- ABOUT THIS TASK
An image-free reproduction of the data below is needed: print it exactly.

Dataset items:
###

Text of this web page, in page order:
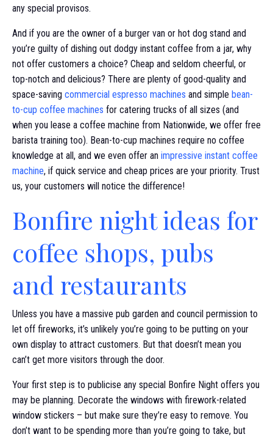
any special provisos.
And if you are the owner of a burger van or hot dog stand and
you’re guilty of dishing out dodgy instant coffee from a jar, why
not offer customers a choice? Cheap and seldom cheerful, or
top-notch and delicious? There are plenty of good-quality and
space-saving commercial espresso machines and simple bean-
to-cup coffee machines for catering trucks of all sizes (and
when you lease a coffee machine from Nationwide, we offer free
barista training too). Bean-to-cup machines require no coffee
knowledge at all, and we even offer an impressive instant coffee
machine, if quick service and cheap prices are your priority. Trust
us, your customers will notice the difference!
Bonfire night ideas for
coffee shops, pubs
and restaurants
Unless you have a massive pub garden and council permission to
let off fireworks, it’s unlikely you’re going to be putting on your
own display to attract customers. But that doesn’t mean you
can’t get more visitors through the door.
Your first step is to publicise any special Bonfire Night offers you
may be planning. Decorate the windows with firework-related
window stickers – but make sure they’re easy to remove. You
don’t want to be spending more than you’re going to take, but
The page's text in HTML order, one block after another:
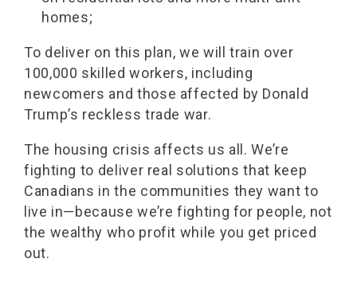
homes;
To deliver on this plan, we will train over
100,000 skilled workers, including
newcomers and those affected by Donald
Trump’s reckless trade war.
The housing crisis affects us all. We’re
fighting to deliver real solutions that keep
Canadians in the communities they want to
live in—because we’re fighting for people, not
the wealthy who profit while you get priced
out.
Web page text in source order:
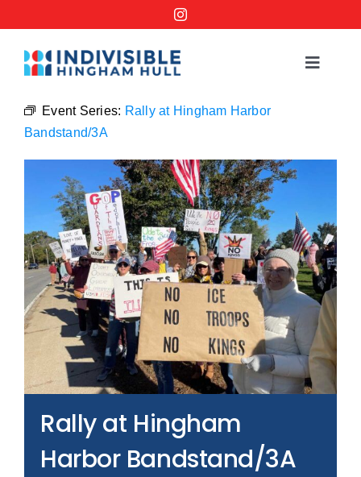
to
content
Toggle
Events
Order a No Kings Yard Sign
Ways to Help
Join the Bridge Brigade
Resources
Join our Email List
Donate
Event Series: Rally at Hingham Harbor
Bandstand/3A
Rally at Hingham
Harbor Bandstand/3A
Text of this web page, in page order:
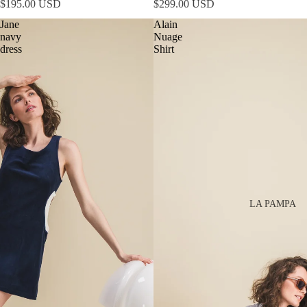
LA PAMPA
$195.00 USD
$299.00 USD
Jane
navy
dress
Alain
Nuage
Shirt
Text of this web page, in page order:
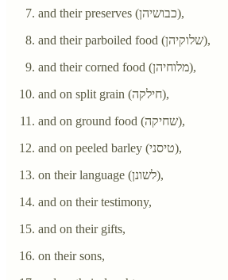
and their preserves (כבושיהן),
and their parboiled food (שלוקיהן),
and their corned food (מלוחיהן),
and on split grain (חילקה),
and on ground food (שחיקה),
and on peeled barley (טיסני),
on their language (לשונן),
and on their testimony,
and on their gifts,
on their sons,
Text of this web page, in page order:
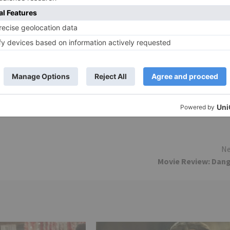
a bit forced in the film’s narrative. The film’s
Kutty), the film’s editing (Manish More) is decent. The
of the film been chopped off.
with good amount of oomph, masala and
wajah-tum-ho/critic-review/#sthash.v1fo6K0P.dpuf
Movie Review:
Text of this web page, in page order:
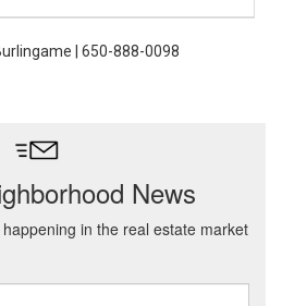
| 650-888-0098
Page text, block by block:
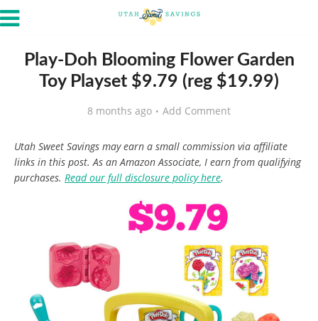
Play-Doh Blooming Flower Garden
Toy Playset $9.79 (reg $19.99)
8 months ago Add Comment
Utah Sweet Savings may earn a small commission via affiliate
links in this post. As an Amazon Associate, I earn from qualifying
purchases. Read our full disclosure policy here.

###

- ANSWER FOR THIS EXERCISE
Text of this web page, in page order:
any special provisos.
And if you are the owner of a burger van or hot dog stand and
you’re guilty of dishing out dodgy instant coffee from a jar, why
not offer customers a choice? Cheap and seldom cheerful, or
top-notch and delicious? There are plenty of good-quality and
space-saving commercial espresso machines and simple bean-
to-cup coffee machines for catering trucks of all sizes (and
when you lease a coffee machine from Nationwide, we offer free
barista training too). Bean-to-cup machines require no coffee
knowledge at all, and we even offer an impressive instant coffee
machine, if quick service and cheap prices are your priority. Trust
us, your customers will notice the difference!
Bonfire night ideas for
coffee shops, pubs
and restaurants
Unless you have a massive pub garden and council permission to
let off fireworks, it’s unlikely you’re going to be putting on your
own display to attract customers. But that doesn’t mean you
can’t get more visitors through the door.
Your first step is to publicise any special Bonfire Night offers you
may be planning. Decorate the windows with firework-related
window stickers – but make sure they’re easy to remove. You
don’t want to be spending more than you’re going to take, but
The page's text in HTML order, one block after another:
homes;
To deliver on this plan, we will train over
100,000 skilled workers, including
newcomers and those affected by Donald
Trump’s reckless trade war.
The housing crisis affects us all. We’re
fighting to deliver real solutions that keep
Canadians in the communities they want to
live in—because we’re fighting for people, not
the wealthy who profit while you get priced
out.
Web page text in source order:
to
content
Toggle
Events
Order a No Kings Yard Sign
Ways to Help
Join the Bridge Brigade
Resources
Join our Email List
Donate
Event Series: Rally at Hingham Harbor
Bandstand/3A
Rally at Hingham
Harbor Bandstand/3A
Text of this web page, in page order:
LA PAMPA
$195.00 USD
$299.00 USD
Jane
navy
dress
Alain
Nuage
Shirt
Text of this web page, in page order:
and their preserves (כבושיהן),
and their parboiled food (שלוקיהן),
and their corned food (מלוחיהן),
and on split grain (חילקה),
and on ground food (שחיקה),
and on peeled barley (טיסני),
on their language (לשונן),
and on their testimony,
and on their gifts,
on their sons,
Text of this web page, in page order:
a bit forced in the film’s narrative. The film’s
Kutty), the film’s editing (Manish More) is decent. The
of the film been chopped off.
with good amount of oomph, masala and
wajah-tum-ho/critic-review/#sthash.v1fo6K0P.dpuf
Movie Review:
Text of this web page, in page order:
| 650-888-0098
Page text, block by block:
Play-Doh Blooming Flower Garden
Toy Playset $9.79 (reg $19.99)
8 months ago Add Comment
Utah Sweet Savings may earn a small commission via affiliate
links in this post. As an Amazon Associate, I earn from qualifying
purchases. Read our full disclosure policy here.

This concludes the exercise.